Er versuchte, seine Gedanken zu ordnen. Er war alles andere als ein Experte auf dem Gebiet der Chimú-Keramik. Ganz sicher konnte er über ein so kleines und noch dazu ziemlich stark beschädigtes Bruchstück keine definitive Aussage machen. Und selbst wenn es Chimú war, hieß das noch lange nicht, dass es von demselben Wrack stammte wie die chinesischen Keramiken. Theoretisch konnte es auch von irgendeinem anderen Wrack kommen, vielleicht war es sogar von einen Sammler hierhergebracht und verloren worden.

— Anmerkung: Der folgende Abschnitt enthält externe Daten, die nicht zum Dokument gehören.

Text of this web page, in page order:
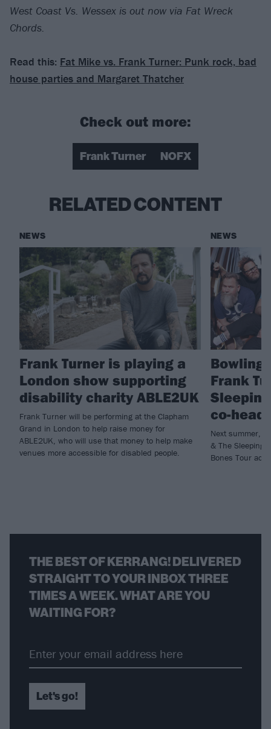
West Coast Vs. Wessex is out now via Fat Wreck
Chords.
Read this: Fat Mike vs. Frank Turner: Punk rock, bad
house parties and Margaret Thatcher
Check out more:
Frank Turner NOFX
RELATED CONTENT
NEWS
Frank Turner is playing a
London show supporting
disability charity ABLE2UK
Frank Turner will be performing at the Clapham
Grand in London to help raise money for
ABLE2UK, who will use that money to help make
venues more accessible for disabled people.
NEWS
Bowling
Frank
co-
Next summer,
& The Sleeping
Bones Tour
THE BEST OF KERRANG! DELIVERED
STRAIGHT TO YOUR INBOX THREE
TIMES A WEEK. WHAT ARE YOU
WAITING FOR?
Let's go!

Doch die Wahrscheinlichkeit, dass es …
Knox war im Rahmen seiner Arbeit als Ägyptologe gelegentlich auf die Kultur der Chimú gestoßen. Die frühen Chimú, besser bekannt als die Moche, waren auch Pyramidenbauer gewesen, deshalb war er ein-, zweimal nach der Möglichkeit eines kulturellen Austauschs gefragt worden. Bei diesen Gelegenheiten hatte er höflich gelächelt und darauf hingewiesen, dass die frühen Chimú ihre Pyramiden mehr als tausend Jahre nach den Ägyptern errichtet hatten. Vor allem aber hatten sie in Peru gelebt.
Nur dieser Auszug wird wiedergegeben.